▶ Requirement
Line by line, repeat the data below exactly, beginning at the first line and ending at the line with "Tags: 5m mods, 5M". Omit pictures.
------------------------------------------------------------------------
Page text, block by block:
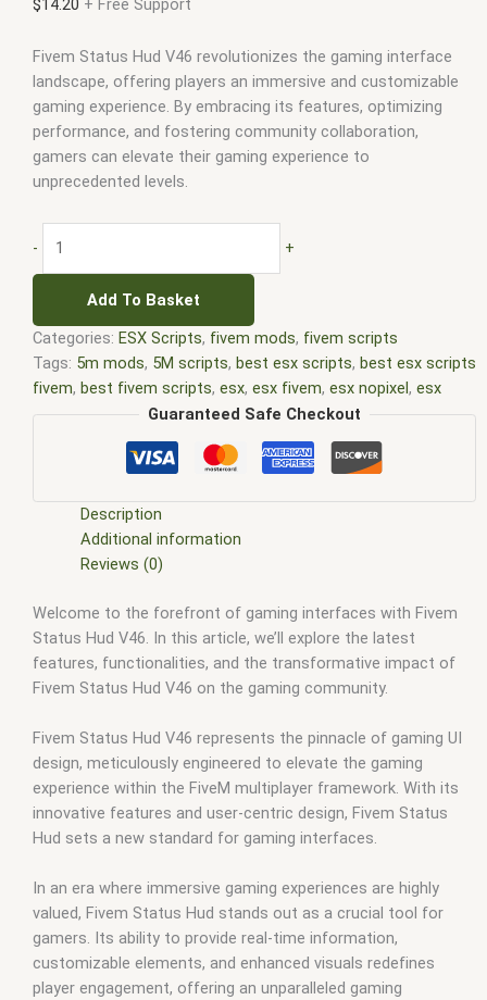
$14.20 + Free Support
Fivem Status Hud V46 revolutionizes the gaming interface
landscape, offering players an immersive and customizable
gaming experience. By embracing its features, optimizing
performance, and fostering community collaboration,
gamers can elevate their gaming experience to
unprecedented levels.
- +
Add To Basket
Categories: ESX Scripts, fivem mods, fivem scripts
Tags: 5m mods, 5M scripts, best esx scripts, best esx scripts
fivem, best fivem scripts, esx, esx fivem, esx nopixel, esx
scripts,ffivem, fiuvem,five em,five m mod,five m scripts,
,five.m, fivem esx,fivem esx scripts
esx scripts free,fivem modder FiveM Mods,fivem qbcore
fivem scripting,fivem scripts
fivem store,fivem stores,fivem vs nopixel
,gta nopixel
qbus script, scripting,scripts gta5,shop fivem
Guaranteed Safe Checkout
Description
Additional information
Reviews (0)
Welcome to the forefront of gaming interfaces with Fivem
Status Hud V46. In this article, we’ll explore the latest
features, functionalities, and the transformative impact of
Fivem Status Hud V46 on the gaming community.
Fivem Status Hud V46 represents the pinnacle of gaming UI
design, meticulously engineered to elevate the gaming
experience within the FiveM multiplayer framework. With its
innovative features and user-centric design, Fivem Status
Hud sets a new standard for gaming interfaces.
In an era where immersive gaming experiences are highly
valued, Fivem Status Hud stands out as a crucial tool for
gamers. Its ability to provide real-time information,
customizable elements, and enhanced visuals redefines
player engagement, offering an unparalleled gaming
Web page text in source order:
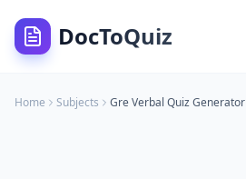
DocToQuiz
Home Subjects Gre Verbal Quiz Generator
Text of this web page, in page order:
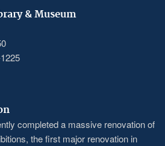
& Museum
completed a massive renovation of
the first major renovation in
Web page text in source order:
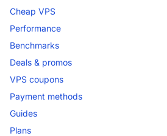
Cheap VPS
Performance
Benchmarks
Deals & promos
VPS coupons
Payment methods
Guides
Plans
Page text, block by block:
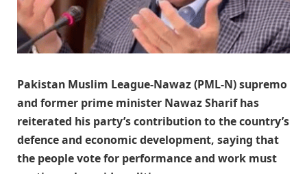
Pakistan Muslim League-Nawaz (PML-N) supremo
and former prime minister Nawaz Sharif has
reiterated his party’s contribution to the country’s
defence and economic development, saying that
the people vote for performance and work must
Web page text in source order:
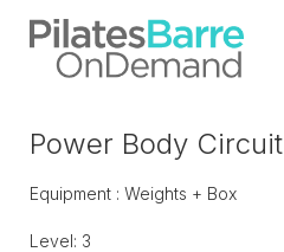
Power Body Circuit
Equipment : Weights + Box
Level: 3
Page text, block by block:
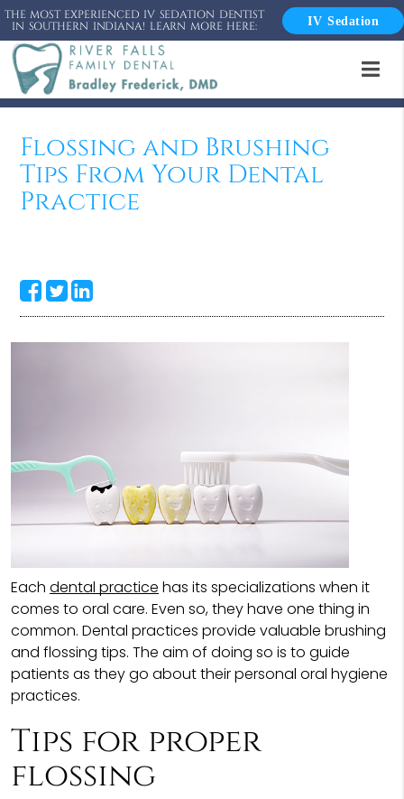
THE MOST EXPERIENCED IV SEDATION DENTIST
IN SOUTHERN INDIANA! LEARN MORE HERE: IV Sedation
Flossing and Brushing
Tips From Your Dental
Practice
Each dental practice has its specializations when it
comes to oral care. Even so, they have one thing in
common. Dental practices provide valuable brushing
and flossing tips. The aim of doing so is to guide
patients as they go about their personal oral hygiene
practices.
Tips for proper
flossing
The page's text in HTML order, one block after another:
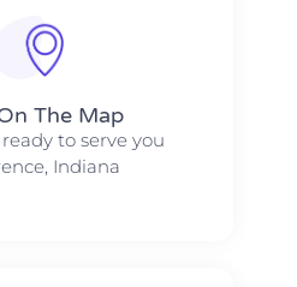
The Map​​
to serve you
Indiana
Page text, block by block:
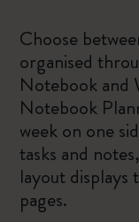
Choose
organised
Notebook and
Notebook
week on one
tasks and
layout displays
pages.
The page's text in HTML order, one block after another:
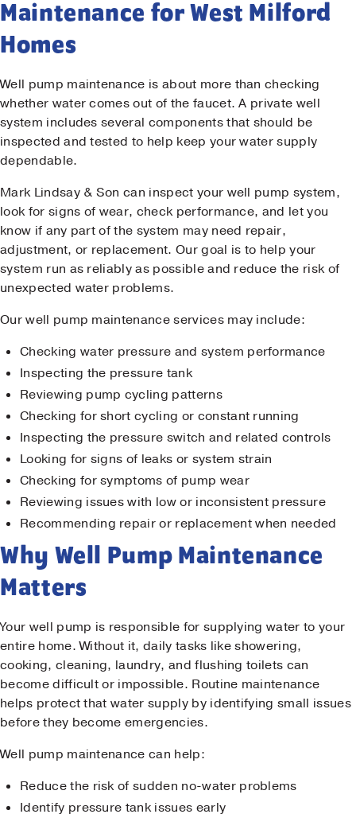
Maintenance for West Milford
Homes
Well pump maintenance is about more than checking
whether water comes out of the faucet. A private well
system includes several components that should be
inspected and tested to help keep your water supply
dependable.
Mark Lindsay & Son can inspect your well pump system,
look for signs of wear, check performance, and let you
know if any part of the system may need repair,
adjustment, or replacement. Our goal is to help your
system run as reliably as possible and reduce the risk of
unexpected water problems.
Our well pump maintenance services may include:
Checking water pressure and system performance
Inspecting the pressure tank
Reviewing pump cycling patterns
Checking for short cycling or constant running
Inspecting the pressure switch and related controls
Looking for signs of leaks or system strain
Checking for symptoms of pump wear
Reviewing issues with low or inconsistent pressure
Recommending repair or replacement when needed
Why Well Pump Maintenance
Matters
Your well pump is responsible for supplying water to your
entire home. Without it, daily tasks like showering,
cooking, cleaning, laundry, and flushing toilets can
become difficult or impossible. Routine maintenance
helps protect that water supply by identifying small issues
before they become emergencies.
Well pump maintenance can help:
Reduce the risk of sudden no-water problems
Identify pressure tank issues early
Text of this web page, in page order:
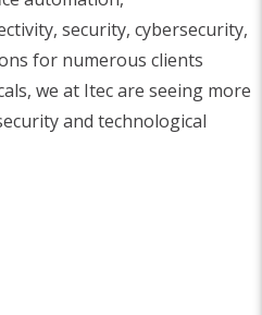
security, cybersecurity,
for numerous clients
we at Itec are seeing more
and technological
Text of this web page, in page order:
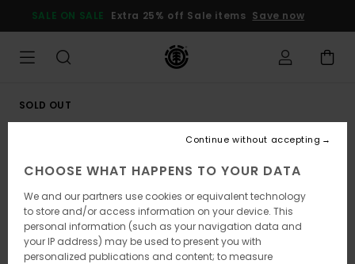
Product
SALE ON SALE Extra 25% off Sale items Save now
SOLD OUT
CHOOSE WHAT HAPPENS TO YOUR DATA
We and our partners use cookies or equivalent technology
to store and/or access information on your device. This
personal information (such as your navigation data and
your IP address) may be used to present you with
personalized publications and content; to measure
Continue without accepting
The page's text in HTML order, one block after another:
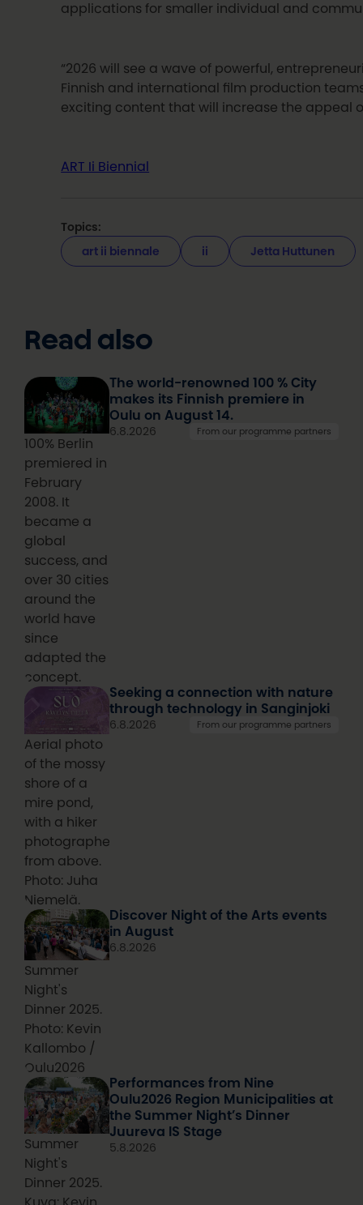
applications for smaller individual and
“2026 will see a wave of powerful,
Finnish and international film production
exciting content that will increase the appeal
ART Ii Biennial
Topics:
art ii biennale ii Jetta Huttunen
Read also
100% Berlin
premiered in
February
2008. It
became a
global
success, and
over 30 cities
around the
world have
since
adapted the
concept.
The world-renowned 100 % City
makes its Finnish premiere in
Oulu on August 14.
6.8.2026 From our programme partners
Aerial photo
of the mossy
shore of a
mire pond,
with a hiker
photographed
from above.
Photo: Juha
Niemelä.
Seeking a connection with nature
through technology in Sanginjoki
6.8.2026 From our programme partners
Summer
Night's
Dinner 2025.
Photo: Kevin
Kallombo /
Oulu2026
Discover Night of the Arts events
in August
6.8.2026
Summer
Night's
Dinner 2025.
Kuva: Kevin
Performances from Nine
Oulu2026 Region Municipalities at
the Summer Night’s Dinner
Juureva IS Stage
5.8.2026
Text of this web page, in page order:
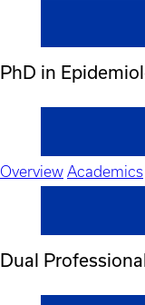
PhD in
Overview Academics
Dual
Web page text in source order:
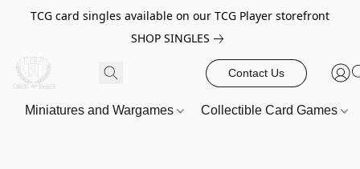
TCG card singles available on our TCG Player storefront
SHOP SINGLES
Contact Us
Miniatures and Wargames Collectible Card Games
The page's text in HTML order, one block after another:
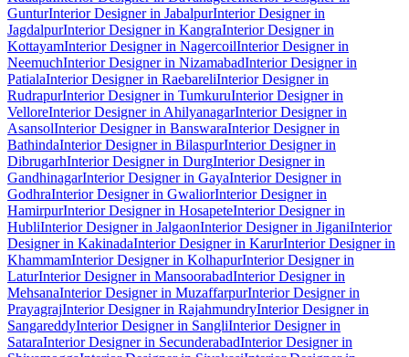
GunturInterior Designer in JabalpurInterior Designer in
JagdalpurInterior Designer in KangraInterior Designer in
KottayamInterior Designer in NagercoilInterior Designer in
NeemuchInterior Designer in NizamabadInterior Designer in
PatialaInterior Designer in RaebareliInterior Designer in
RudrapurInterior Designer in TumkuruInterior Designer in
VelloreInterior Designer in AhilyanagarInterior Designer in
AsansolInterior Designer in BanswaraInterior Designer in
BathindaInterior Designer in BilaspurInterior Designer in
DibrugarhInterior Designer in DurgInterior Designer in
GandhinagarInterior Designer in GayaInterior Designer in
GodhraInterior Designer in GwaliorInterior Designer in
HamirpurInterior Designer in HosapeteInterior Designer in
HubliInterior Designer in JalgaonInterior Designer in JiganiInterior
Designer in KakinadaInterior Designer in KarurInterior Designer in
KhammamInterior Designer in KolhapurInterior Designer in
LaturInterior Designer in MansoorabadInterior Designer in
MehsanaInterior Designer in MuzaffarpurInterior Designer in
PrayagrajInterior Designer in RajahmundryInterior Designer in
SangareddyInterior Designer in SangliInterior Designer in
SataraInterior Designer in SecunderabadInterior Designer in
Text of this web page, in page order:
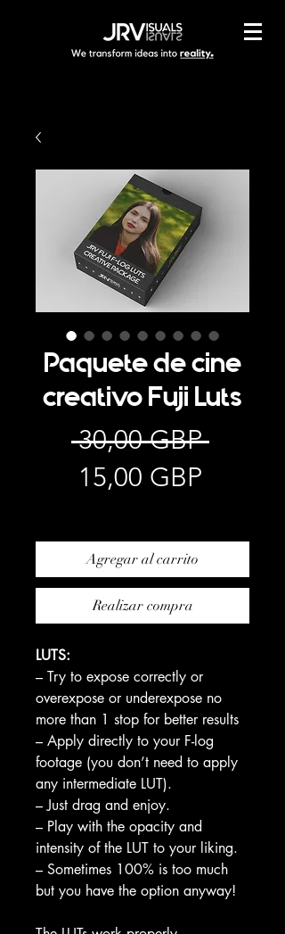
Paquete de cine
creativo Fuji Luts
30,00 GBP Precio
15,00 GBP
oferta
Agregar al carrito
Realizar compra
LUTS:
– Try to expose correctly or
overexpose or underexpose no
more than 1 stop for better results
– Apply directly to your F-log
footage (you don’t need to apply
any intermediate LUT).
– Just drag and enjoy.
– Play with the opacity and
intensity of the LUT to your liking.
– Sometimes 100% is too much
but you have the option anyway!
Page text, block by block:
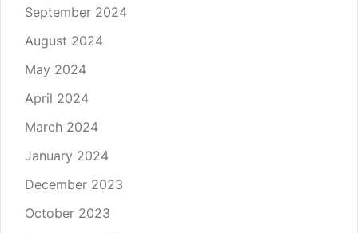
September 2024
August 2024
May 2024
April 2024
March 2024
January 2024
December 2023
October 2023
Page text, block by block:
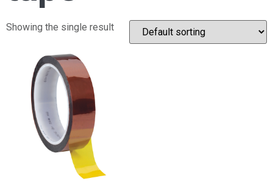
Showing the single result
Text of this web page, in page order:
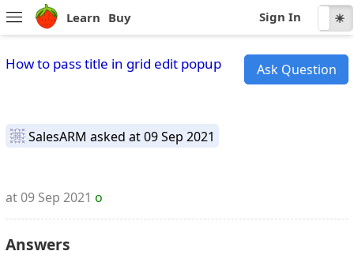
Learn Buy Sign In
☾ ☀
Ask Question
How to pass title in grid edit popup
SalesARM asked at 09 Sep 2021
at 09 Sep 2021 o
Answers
------------------------------------------------------------------------
▶ Written solution
Page text, block by block:
$14.20 + Free Support
Fivem Status Hud V46 revolutionizes the gaming interface
landscape, offering players an immersive and customizable
gaming experience. By embracing its features, optimizing
performance, and fostering community collaboration,
gamers can elevate their gaming experience to
unprecedented levels.
- +
Add To Basket
Categories: ESX Scripts, fivem mods, fivem scripts
Tags: 5m mods, 5M scripts, best esx scripts, best esx scripts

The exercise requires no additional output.